= About this exercise =
Find the lines below that include the word "чтобы" and state how many there are, adding nothing.
──────── Records supplied ────────
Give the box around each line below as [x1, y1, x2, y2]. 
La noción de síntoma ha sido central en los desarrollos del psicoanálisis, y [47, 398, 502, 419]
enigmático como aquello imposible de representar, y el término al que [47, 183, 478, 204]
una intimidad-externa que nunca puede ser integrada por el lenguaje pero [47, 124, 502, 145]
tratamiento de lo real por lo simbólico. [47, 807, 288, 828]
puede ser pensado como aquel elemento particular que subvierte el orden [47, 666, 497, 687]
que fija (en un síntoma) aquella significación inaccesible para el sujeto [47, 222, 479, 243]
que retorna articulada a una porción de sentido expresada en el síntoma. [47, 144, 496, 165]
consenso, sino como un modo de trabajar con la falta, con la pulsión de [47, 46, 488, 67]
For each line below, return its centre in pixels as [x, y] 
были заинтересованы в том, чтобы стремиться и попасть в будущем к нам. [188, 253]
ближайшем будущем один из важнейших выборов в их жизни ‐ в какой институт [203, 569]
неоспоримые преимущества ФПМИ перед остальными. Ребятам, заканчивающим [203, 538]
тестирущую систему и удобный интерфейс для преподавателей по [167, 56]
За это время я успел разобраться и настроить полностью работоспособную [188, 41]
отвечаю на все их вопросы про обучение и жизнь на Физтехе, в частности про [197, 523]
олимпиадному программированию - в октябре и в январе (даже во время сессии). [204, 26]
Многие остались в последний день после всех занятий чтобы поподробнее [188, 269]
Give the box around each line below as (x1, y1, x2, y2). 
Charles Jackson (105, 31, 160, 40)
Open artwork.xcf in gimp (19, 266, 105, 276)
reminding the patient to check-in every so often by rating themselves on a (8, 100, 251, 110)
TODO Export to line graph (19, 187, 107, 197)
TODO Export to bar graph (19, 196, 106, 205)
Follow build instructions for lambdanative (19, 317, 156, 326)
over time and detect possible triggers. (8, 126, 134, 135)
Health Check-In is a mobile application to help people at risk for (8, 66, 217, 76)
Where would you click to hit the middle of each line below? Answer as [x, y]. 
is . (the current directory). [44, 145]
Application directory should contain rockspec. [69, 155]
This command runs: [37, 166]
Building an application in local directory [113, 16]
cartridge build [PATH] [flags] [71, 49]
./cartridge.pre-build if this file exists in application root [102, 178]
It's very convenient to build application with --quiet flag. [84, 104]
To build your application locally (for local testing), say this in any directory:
────────
= Response box =
2